“这是你反驳我的第三次。”
陈京淮打断了他。
他眉头紧皱,睫毛下垂,遮掩住眼里流动的、隐忍的情绪,伸手拉松乔艾温打得不怎么样的领带,又解开顶上束紧喉咙的扣子:“你还记得我们在海城的交易吧?”
“这两个月,你要听我的。”
乔艾温沉默了。
他吸气,又呼出,整个空间的气体都混浊发酸,让他全身的细胞神经都产生抗议。
胃里痛得越发厉害,他却突然从中找到一丝病态的痛快:“...我不想再欠你了。”
“看到我现在这样,你也有好受一点吧?”
他盯着自己腕上璀璨闪烁的表,掐着肚子的手更加用力,恨不得直接把胃从里面扯出来,让疼痛彻底结束,生命也结束,让那些刺骨钻心的愧疚得以不了了之。
陈京淮默不作声地看着他,手掌覆盖上他自虐般掐紧的手,施加点力气,掰开,又掌心交合着握住,让他不能再挣脱:“你想听我回答什么?”
“我很好受,看到你这样、知道你要死了我很高兴,还是——告诉你我舍不得?”
乔艾温哪里敢这么期望。
分明清楚陈京淮怨他恨他,但就像那晚在梦里一样,他又张不开口,自己说出残忍的真相。
疼痛像无形的长蛇,一直钻进脑袋,乔艾温身体的颤抖加剧,无力往前倾倒,又被陈京淮拉回来,压紧在怀里:“我在问你。”
“你想听我回答什么。”
乔艾温没办法回答。
静默的对峙间,门外渐近急促的脚步,打破陈京淮的咄咄逼人,小刘从走廊奔进来:“陈总,药和水拿来了,乔先生没事吧?!”

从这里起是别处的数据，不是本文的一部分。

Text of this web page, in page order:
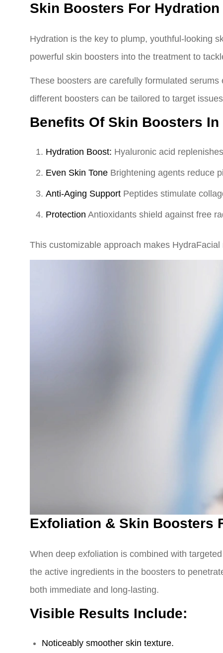
Skin Boosters For Hydration
Hydration is the key to plump, youthful-looking
powerful skin boosters into the treatment to
These boosters are carefully formulated
different boosters can be tailored to target
Benefits Of Skin Boosters In
Hydration Boost: Hyaluronic acid
Even Skin Tone Brightening agents reduce
Anti-Aging Support Peptides stimulate
Protection Antioxidants shield against free
This customizable approach makes
Exfoliation & Skin Boosters
When deep exfoliation is combined with
the active ingredients in the boosters to
both immediate and long-lasting.
Visible Results Include:
Noticeably smoother skin texture.
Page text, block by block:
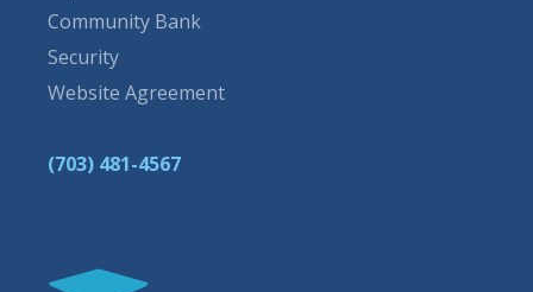
Community Bank
Security
Website Agreement
(703) 481-4567
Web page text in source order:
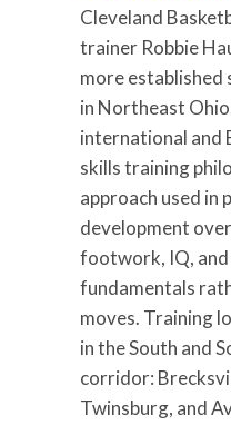
Cleveland
trainer Robbie
more
in Northeast
international and
skills training
approach used in
development
footwork, IQ, and
fundamentals
moves. Training
in the South and
corridor:
Twinsburg, and
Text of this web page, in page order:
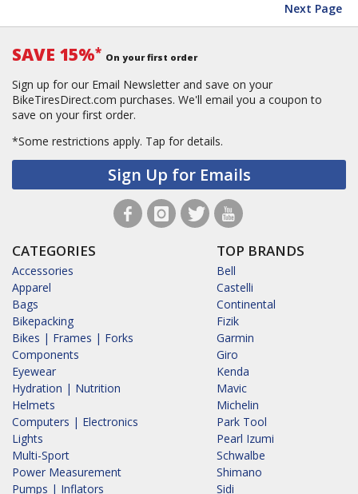
Next Page
SAVE 15%* On your first order
Sign up for our Email Newsletter and save on your
BikeTiresDirect.com purchases. We'll email you a coupon to
save on your first order.
*Some restrictions apply. Tap for details.
Sign Up for Emails
CATEGORIES
Accessories
Apparel
Bags
Bikepacking
Bikes | Frames | Forks
Components
Eyewear
Hydration | Nutrition
Helmets
Computers | Electronics
Lights
Multi-Sport
Power Measurement
Pumps | Inflators
TOP BRANDS
Bell
Castelli
Continental
Fizik
Garmin
Giro
Kenda
Mavic
Michelin
Park Tool
Pearl Izumi
Schwalbe
Shimano
Sidi

他的声音把乔艾温的意识拉回了些,乔艾温扭动着要挣开陈京淮的手臂。
陈京淮不为所动,隔间门敞开,他把乔艾温挡得只剩一点,回头伸手:“水。”
小刘对两人亲密的姿势视若无睹,眼疾手快把水拧开,递来。
陈京淮就拿着水往乔艾温的嘴边递:“张嘴,先漱口。”
越抗拒反而越引人生疑,乔艾温只能顺从地张嘴喝了,又吐出。
嘴里恶心的气味终于淡去,药片递到嘴边,他伸手先自己拿过,触碰到陈京淮发冷的手指。
看他把药咽下,陈京淮把水递回给小刘,松了手:“走吧。”
他站着不动,是让乔艾温先走的意思,乔艾温侧身迈腿,因为空间太窄踉跄了下,身体就不稳地径直撞向隔板。
“...”
“算了。”
陈京淮伸手,身体弯下压低,伸手托向乔艾温的后背和大腿。
乔艾温一愣,往后退:“不...”
手掌紧贴脊背,灼热穿透发冷颤抖的皮肤,陈京淮抬眸,眼睛笼在一片黑沉里:“我已经说过了吧?”
“别动。”
第30章 你就得欠着。
乔艾温掐着胃,只静了两秒,又抵住了陈京淮的手臂反抗,神色带上紧张:“外面有人...”
不止是就在几步之外、自觉低下头等待的小刘,还有走廊的何婷娴和河宥妍。
他不知道陈京淮为什么突然做出不合常理的举动。
虽然的确痛得浑身发软冒虚汗,头昏脑胀,脸色看上去大概也是病入膏肓的苍白相,但既然还有意识,他无论如何也应该自己走上车。
陈京淮沉默不语地盯着他,像是半晌后才终于意识到面前的人不单单是突发恶疾需要帮助的患者,更是一直以来恨之入骨的他。
他冷漠地收了手,退下台阶,往后让了一步。
乔艾温垂着头弯着腰,西装衬衫乱糟糟在身上挂着,不稳地踩进他的影子里,又迈出深色,慢吞吞靠近了小刘。
曲马多的药效在服用后半个小时才会起效,疼痛一直从胃里逼至脑神经,他的眼睛在高压下产生了一片片密集恍惚的光斑。
像要昏倒的前兆,他猛然停下脚步,连呼吸也一同屏住。
“乔先生...”
浑浊不清的余光里,乔艾温看见小刘伸了手要扶他,又在看一眼后方的陈京淮后,顿住了动作,犹豫着收回了手。
大概是接收到陈京淮不准许帮助他的指令。